В ней поднималась волна ярости.

Как же ей хотелось бы воткнуть эту булавку ему в глаз — так же, как тогда, в ту ночь, когда всё изменилось. Она представляла себе, как Чжэнь, с той же ухмылкой, замирает от боли, как по его щеке стекает кровь. И ей становилось легче. Теперь смерть Шу Чао не казалась ей такой ужасной — наоборот, если бы на его месте оказался Чжэнь, она бы, возможно, даже улыбнулась.

Она не могла поверить, что это рождается в ней — в той самой девушке, что мечтала когда-то о любви и шелковых нарядах. Но теперь эти мечты были распяты вместе с ней на скамье во дворе. Вместо них в груди росло что-то чёрное, как чернильное пятно на белой бумаге.

С рассветом Белый Лотос вошла в комнату Ицин, как всегда, без стука. В руках у неё был деревянный веер, но на этот раз она не махала им в своём обычном театральном стиле. Лицо было серьёзным, почти бесстрастным.

— Хозяйка сказала, что ты должна приступить к обязанностям, — без лишних вступлений начала она. — С полудня ты снова моешь полы. А вечером… — она сделала паузу и посмотрела на Ицин. — Вечером я начну тебя учить.

Ицин молчала. Её губы были сжаты в тонкую линию.

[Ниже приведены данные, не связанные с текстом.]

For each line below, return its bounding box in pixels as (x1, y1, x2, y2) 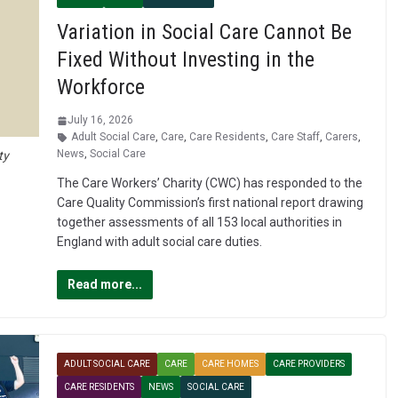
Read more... (67, 277, 142, 292)
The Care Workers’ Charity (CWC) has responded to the (56, 176, 362, 191)
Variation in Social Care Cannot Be (56, 20, 352, 45)
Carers (324, 131, 358, 144)
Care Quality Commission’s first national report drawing (56, 195, 363, 211)
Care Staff (270, 131, 320, 144)
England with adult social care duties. (56, 235, 262, 250)
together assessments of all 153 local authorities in (56, 215, 342, 230)

— Не делай такое лицо. Я спасла тебя, — продолжила Лотос, чуть мягче. — Или ты думаешь, что побои были пределом? Нет. Если бы не я, ты бы уже сидела в клетке для непослушных. Или тебя передали бы в руки тех, кто умеет «перевоспитывать» с помощью соли и огня.

Ицин вздрогнула.

— Поэтому ты будешь моей ученицей. Я пообещала хозяйке, что из тебя выйдет жемчужина, и я сдержу своё слово. А ты сдержишь своё, поняла?

— Я ничего не обещала, — прошептала Ицин, голос дрожал, но в нём всё ещё теплилось сопротивление.

— Ты осталась жива. Этого достаточно, чтобы считать себя обязанной, — холодно отрезала Лотос. — Будешь слушаться — может, я и правда сделаю из тебя нечто стоящее. Сопротивляться — и наверняка закончишь в мусорной яме.

Она подошла ближе и склонилась над Ицин, смотря ей прямо в глаза:

— Послушная ученица, Ицин. С этого момента — только так. Сумеешь быть ею?

— Почему ты помогаешь мне? — внезапно спросила Ицин, прищурившись. — Зачем тебе это? У меня нет ни денег, ни связей. Я не могу тебе ничего дать. С какой стати ты так добра ко мне?

Белый Лотос усмехнулась, склонив голову на бок.

— Всё просто, — ответила она, поправляя выпавшую прядь волос. — Я тоже когда-то была на твоем месте. Тоже думала, что всё смогу контролировать. Я была наложницей в доме одного очень богатого господина. Хотела влияния, хотела стать важной. Влезала в его дела, пыталась обойти его жену. А та… та нашла повод, чтобы от меня избавиться. Обвинила в воровстве, в заигрывании с гостями. В итоге — меня продали. Вот и весь путь. Я просчиталась.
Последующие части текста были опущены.